Derrida and Hayek

In The Communist Postscript Borys Groys presents a provocative thesis. Derrida’s philosophy explains without knowing the phantasy of the free market economists.

The notions of subjective ignorance, autonomy of the market, i.e. its infinite play, and the non-existence of a transcendental instance are central to Hayek. For him the market constitutes the absolute instance, an anonymous space in which all social interactions take place without any command or subjective knowledge. The market is also understood as a formal system of information. Prices carry local information into the big field of the market. Now, prices are neither right nor wrong. They are signifiers determined by other prices. This constitutes an infinite play of offer and demand. The State is seen as an illusion, an institution that intervenes the market from the outside based on claims of knowledge. But neither the State nor individuals can know anything. Because this game is not biased and cannot be mastered, winners and losers are only temporary, accidents of the movement of the market. The market is “open” because peaks and valleys cancel each other. Wins and loses are always temporal.

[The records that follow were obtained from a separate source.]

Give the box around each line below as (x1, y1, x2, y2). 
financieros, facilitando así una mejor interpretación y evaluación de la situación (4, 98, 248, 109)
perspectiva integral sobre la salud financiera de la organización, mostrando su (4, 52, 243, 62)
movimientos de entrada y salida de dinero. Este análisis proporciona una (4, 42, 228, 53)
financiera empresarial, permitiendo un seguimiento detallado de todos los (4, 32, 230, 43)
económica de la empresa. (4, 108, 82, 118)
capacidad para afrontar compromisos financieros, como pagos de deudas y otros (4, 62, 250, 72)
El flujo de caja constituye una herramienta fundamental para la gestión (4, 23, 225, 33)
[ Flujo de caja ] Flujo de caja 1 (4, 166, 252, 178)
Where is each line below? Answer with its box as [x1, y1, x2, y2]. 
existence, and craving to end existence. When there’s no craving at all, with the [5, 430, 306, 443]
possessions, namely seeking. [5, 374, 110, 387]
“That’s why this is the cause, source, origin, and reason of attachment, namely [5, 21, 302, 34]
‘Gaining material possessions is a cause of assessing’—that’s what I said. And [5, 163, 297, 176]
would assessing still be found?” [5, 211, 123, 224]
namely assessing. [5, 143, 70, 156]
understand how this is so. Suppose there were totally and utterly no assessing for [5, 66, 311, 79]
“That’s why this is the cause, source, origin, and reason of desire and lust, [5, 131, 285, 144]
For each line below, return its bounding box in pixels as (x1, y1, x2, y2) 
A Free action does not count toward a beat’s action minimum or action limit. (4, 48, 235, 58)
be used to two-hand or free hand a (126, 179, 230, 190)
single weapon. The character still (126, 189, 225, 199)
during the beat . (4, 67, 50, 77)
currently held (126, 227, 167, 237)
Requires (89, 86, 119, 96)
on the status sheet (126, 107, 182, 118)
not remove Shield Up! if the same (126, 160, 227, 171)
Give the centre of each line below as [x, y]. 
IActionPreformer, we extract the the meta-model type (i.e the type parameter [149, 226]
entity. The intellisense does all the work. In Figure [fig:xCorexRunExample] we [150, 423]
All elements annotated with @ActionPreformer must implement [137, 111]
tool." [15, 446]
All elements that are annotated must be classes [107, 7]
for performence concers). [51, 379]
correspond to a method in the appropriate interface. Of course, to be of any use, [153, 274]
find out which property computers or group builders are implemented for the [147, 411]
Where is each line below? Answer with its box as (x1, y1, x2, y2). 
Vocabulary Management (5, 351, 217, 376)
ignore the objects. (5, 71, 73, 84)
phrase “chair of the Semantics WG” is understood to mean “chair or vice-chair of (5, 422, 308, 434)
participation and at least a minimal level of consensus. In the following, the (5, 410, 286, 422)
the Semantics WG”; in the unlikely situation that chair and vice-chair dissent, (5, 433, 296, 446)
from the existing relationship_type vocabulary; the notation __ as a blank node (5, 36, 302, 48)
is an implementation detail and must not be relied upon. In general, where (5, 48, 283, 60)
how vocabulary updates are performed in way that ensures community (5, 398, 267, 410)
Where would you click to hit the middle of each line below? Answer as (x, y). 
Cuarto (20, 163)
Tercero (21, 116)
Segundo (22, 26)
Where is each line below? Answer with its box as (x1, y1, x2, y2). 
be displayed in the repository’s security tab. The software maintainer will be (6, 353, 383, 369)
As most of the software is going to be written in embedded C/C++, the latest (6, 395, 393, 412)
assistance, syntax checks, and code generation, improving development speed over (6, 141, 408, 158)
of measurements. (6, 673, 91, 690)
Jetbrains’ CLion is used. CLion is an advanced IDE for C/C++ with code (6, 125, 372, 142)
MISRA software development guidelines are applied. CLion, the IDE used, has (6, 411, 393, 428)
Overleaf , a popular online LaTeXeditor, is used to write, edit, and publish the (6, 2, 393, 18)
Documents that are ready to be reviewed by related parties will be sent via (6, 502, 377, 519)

Now, Derrida claims that the ultimate philosophical field is not subjective. It is “writing”, a system of signs that determine reciprocally. The phenomenological subject is actually tied to the game of signs. The term sign is retained as is points towards a system of differences, but it does not require a meaning or a meaning. There is nothing to know behind signs. We don’t play with them but are played by them. There is no transcendental signifier that can stop or control the play of signs from some outside. This movement can be called “différance”. In later texts Derrida claims that différance and play are other names for justice, because there are no subjective powers to control it, and what it gives will also be taken away. The play of signs produces and destroys meaning at the same time.